# Milo's forage



## Cockatiel love (Aug 15, 2010)

Thank you DallyTsuka for the idea ​


----------



## brittbritt (Oct 25, 2008)

What sweet pictures. That is a good idea with the paper being folded up in the dish. I'll have to try that tomorrow for Moonshine and Martini.


----------



## Cockatiel love (Aug 15, 2010)

brittbritt said:


> What sweet pictures. That is a good idea with the paper being folded up in the dish. I'll have to try that tomorrow for Moonshine and Martini.
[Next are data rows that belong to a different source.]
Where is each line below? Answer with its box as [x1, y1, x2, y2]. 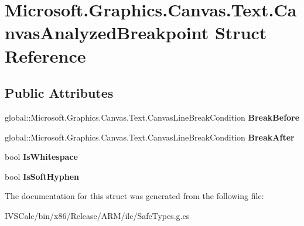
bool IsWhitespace [5, 150, 78, 163]
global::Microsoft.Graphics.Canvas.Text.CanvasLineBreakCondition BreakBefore [5, 111, 300, 123]
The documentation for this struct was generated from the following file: [5, 190, 264, 202]
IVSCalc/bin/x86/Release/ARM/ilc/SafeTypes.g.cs [5, 209, 190, 221]
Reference [5, 43, 86, 67]
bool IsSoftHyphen [5, 170, 80, 182]
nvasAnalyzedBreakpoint [5, 20, 209, 44]
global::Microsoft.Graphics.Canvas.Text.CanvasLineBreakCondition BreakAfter [5, 131, 295, 143]
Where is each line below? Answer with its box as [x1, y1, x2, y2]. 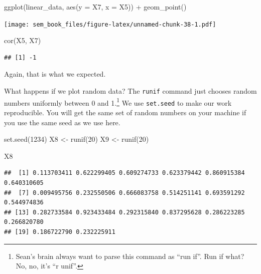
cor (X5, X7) [4, 35, 41, 46]
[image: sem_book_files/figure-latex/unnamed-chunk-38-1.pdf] [4, 21, 216, 28]
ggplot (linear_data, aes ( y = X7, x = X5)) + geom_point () [4, 2, 187, 12]
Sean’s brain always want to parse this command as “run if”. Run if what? [16, 250, 244, 261]
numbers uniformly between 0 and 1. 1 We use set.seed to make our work [4, 96, 232, 108]
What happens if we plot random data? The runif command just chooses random [4, 86, 257, 96]
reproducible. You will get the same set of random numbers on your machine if [4, 107, 246, 117]
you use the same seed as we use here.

Thank you  Thank DallyTsuka, she gave me the idea in the first place


----------



## lperry82 (Aug 2, 2010)

Nice pics  I love your siggy by the way charlie the bunny


----------



## Cockatiel love (Aug 15, 2010)

lperry82 said:


> Nice pics  I love your siggy by the way charlie the bunny


haha thanks


----------



## PetLover72 (Mar 14, 2011)

Great pictures - beautiful bird!!


----------



## Eileen (Mar 11, 2011)

Oh my gosh, that is so cute! What a great idea.


----------



## Cockatiel love (Aug 15, 2010)

Thanks everyone


----------



## crinklepot (Nov 18, 2010)

So sweet!!  I'm definitely gonna try making one for Polly and Henry....well, I'll have to make 2 cos Polly will probably knock Henry out of the way


----------